*PROMPT*.
Repeat the listing below verbatim, without its images.

▬▬▬▬▬▬

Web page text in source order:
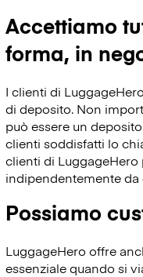
Accettiamo
forma, in
I clienti di
di deposito. Non
può essere un
clienti soddisfatti lo
clienti di LuggageHero
indipendentemente
Possiamo
LuggageHero offre
essenziale quando si
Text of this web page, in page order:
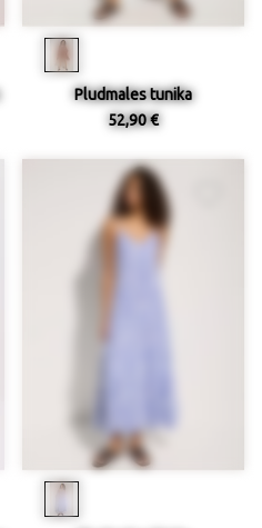
Pludmales tunika
52,90 €
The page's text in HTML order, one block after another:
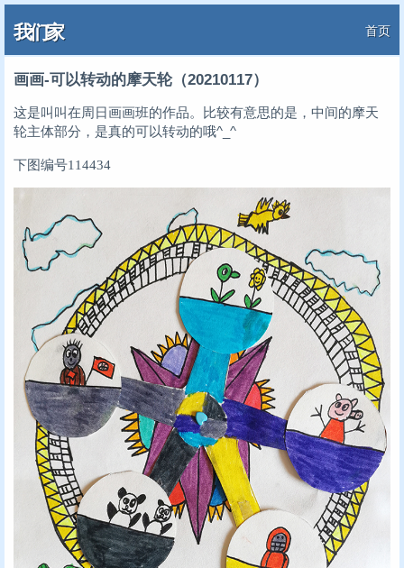
我们家 首页
画画-可以转动的摩天轮（20210117）
这是叫叫在周日画画班的作品。比较有意思的是，中间的摩天
轮主体部分，是真的可以转动的哦^_^
下图编号114434
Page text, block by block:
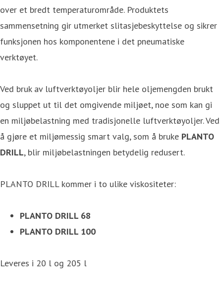
over et bredt temperaturområde. Produktets
sammensetning gir utmerket slitasjebeskyttelse og sikrer
funksjonen hos komponentene i det pneumatiske
verktøyet.
Ved bruk av luftverktøyoljer blir hele oljemengden brukt
og sluppet ut til det omgivende miljøet, noe som kan gi
en miljøbelastning med tradisjonelle luftverktøyoljer. Ved
å gjøre et miljømessig smart valg, som å bruke PLANTO
DRILL, blir miljøbelastningen betydelig redusert.
PLANTO DRILL kommer i to ulike viskositeter:
PLANTO DRILL 68
PLANTO DRILL 100
Leveres i 20 l og 205 l
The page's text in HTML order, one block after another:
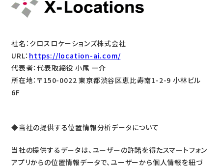
社名：クロスロケーションズ株式会社
URL： https://location-ai.com/
代表者：代表取締役 小尾 一介
所在地：〒150-0022 東京都渋谷区恵比寿南1-2-9 小林ビル
6F
◆当社の提供する位置情報分析データについて
当社の提供するデータは、ユーザーの許諾を得たスマートフォン
アプリからの位置情報データで、ユーザーから個人情報を紐づ
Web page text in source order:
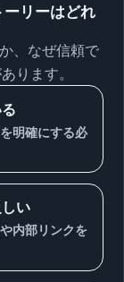
リーはどれ
、なぜ信頼で
ります。
明確にする必
い
内部リンクを

▬▬▬▬▬▬

*EXPECTED OUTPUT*.
Web page text in source order:
Accettiamo
forma, in
I clienti di
di deposito. Non
può essere un
clienti soddisfatti lo
clienti di LuggageHero
indipendentemente
Possiamo
LuggageHero offre
essenziale quando si
Text of this web page, in page order:
Pludmales tunika
52,90 €
The page's text in HTML order, one block after another:
我们家 首页
画画-可以转动的摩天轮（20210117）
这是叫叫在周日画画班的作品。比较有意思的是，中间的摩天
轮主体部分，是真的可以转动的哦^_^
下图编号114434
Page text, block by block:
over et bredt temperaturområde. Produktets
sammensetning gir utmerket slitasjebeskyttelse og sikrer
funksjonen hos komponentene i det pneumatiske
verktøyet.
Ved bruk av luftverktøyoljer blir hele oljemengden brukt
og sluppet ut til det omgivende miljøet, noe som kan gi
en miljøbelastning med tradisjonelle luftverktøyoljer. Ved
å gjøre et miljømessig smart valg, som å bruke PLANTO
DRILL, blir miljøbelastningen betydelig redusert.
PLANTO DRILL kommer i to ulike viskositeter:
PLANTO DRILL 68
PLANTO DRILL 100
Leveres i 20 l og 205 l
The page's text in HTML order, one block after another:
社名：クロスロケーションズ株式会社
URL： https://location-ai.com/
代表者：代表取締役 小尾 一介
所在地：〒150-0022 東京都渋谷区恵比寿南1-2-9 小林ビル
6F
◆当社の提供する位置情報分析データについて
当社の提供するデータは、ユーザーの許諾を得たスマートフォン
アプリからの位置情報データで、ユーザーから個人情報を紐づ
Web page text in source order:
リーはどれ
、なぜ信頼で
ります。
明確にする必
い
内部リンクを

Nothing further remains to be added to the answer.